AE: So I think the camera is rolling….

AG: Yeah, now are you alright as far as the  the glare on eye-glasses and everything?. . Let’s start again.  The question is what are the lasting themes, or monuments, or achievements, of the Sixties?  –  and I would say as follows – the interest in the nature of mind itself and the texture of consciousness leading to interest in exploring psychedelic substances, magic mushrooms and peyote and LSD, leading to ecological consciousness, or interest in the mind relating to the world and  relating to ecological consciousness, (which was introduced very early), realization that the planet itself is threatened by destruction, by the human virus, (as if) the planet itself has AIDS, with the immune system breaking down and earth and air and fire and water all being tainted at this point, so that there is a serious danger that we have to face, slowly people are beginning to understand that, even governments; (also) interest in Eastern thought, the meeting of East and West, which is implicitly political as well as cultural but certainly eliminates a lot of cultural paranoia – in the past people thought that the East was inscrutable, because “East is East and West is West and never the twain shall meet”. Now Eastern mind is open and available to any Westerner who is interested in seeing how empty it is. That’s what it boils down to.

AE: Allen Ginsberg is a symbol of four decades of rebellion, four decades of alternative culture In American society – which has spread to the western world and eventually also to the East.

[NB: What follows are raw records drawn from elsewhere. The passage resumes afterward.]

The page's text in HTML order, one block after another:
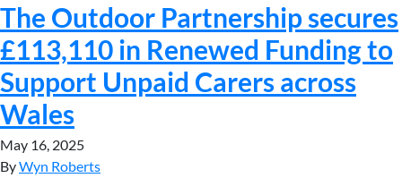
The Outdoor Partnership secures
£113,110 in Renewed Funding to
Support Unpaid Carers across
Wales
May 16, 2025
ByWyn Roberts
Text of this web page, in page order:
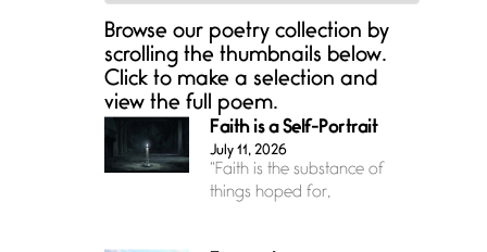
Browse our poetry collection by
scrolling the thumbnails below.
Click to make a selection and
view the full poem.
Faith is a Self-Portrait
July 11, 2026
“Faith is the substance of
things hoped for,
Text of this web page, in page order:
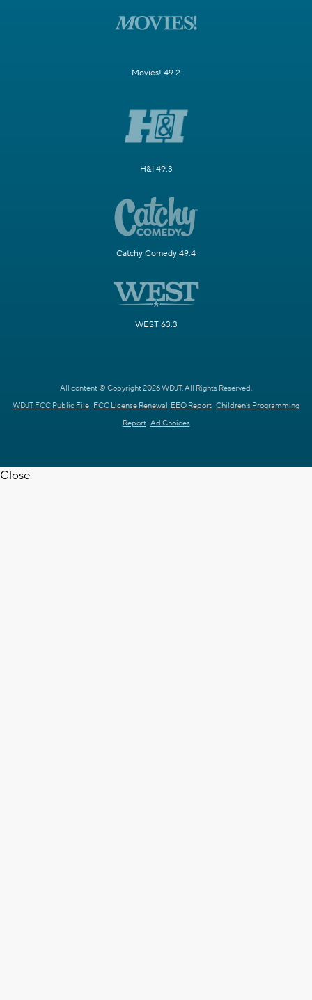
Movies! 49.2
H&I 49.3
Catchy Comedy 49.4
WEST 63.3
All content © Copyright 2026 WDJT. All Rights Reserved.
WDJT FCC Public File FCC License Renewal EEO Report Children's Programming
Report Ad Choices
Close
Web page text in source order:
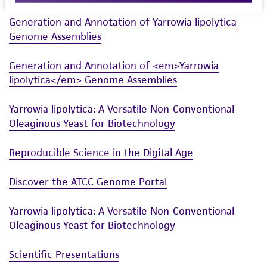
purpose, manufacture according to cGMP
standards, typicality, safety, accuracy, and/or
Disclaimers
use only. It is not intended for any animal or
human therapeutic use, any human or animal
consumption, or any diagnostic use. Any
proposed commercial use is prohibited without
alicense from ATCC.
accurate and up-to-date information on this
product sheet, ATCC makes no warranties or
representations as to its accuracy. Citations
from scientific literature and patents are
Generation and Annotation of Yarrowia lipolytica
Genome Assemblies
Generation and Annotation of <em>Yarrowia
lipolytica</em> Genome Assemblies
Yarrowia lipolytica: A Versatile Non-Conventional
Oleaginous Yeast for Biotechnology
Reproducible Science in the Digital Age
Discover the ATCC Genome Portal
Yarrowia lipolytica: A Versatile Non-Conventional
Oleaginous Yeast for Biotechnology
Scientific Presentations
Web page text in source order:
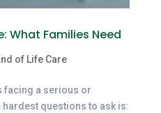
What Families Need
of Life Care
facing a serious or
questions to ask is:
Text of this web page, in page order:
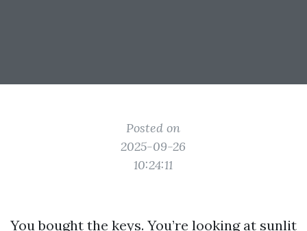
Posted on
2025-09-26
10:24:11
You bought the keys. You’re looking at sunlit
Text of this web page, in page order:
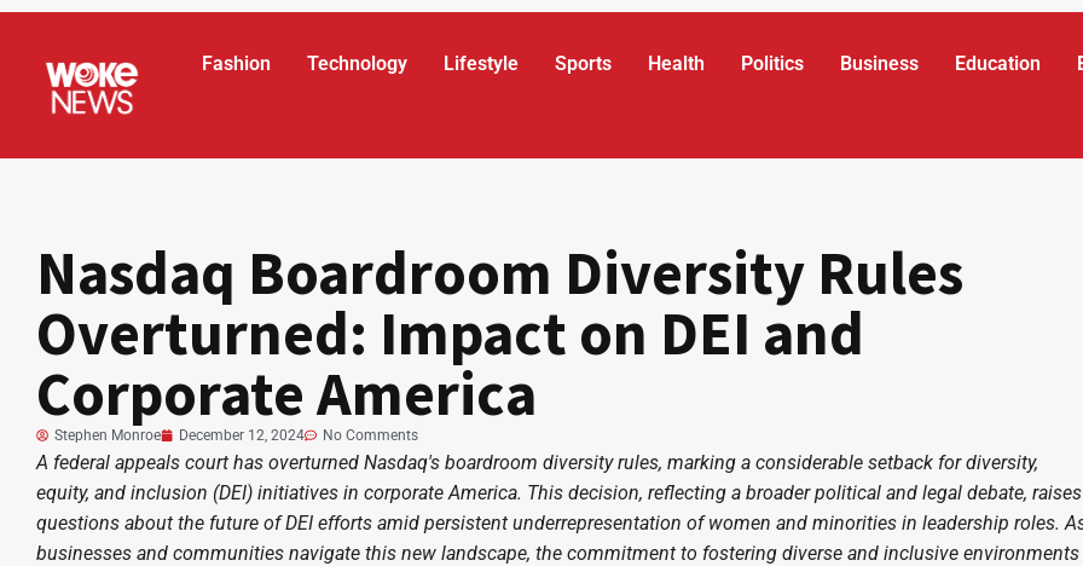
Fashion Technology Lifestyle Sports Health Politics Business Education
Nasdaq Boardroom Diversity Rules
Overturned: Impact on DEI and
Corporate America
Stephen Monroe December 12, 2024 No Comments
A federal appeals court has overturned Nasdaq's boardroom diversity rules, marking a considerable setback for diversity,
equity, and inclusion (DEI) initiatives in corporate America. This decision, reflecting a broader political and legal debate, raises
questions about the future of DEI efforts amid persistent underrepresentation of women and minorities in leadership roles.
businesses and communities navigate this new landscape, the commitment to fostering diverse and inclusive environments
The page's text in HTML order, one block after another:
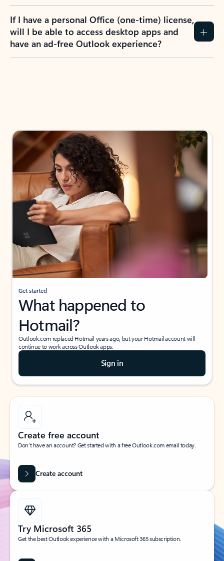
If I have a personal Office (one-time) license,
will I be able to access desktop apps and
have an ad-free Outlook experience?
Get started
What happened to
Hotmail?
Outlook.com replaced Hotmail years ago, but your Hotmail account will
continue to work across Outlook apps.
Sign in
Create free account
Don’t have an account? Get started with a free Outlook.com email today.
Create account
Try Microsoft 365
Get the best Outlook experience with a Microsoft 365 subscription.

Already in the ‘Forties he joined forces with Jack Kerouac and William Burroughs and began to explore poetry and themselves.  They became interested in  Eastern religions, they became interested in ecology in the Third World, and eventually also in the political opposition to the American system.. Allen Ginsberg has survived all experiments, all madness, and he has nevertheless taken the time to come to Oslo.
Allen Ginsberg, I would like to return to the beginning, to the ‘Forties. What triggered your curiosity? What triggered your literary activities and your curiosity for Eastern philosophy?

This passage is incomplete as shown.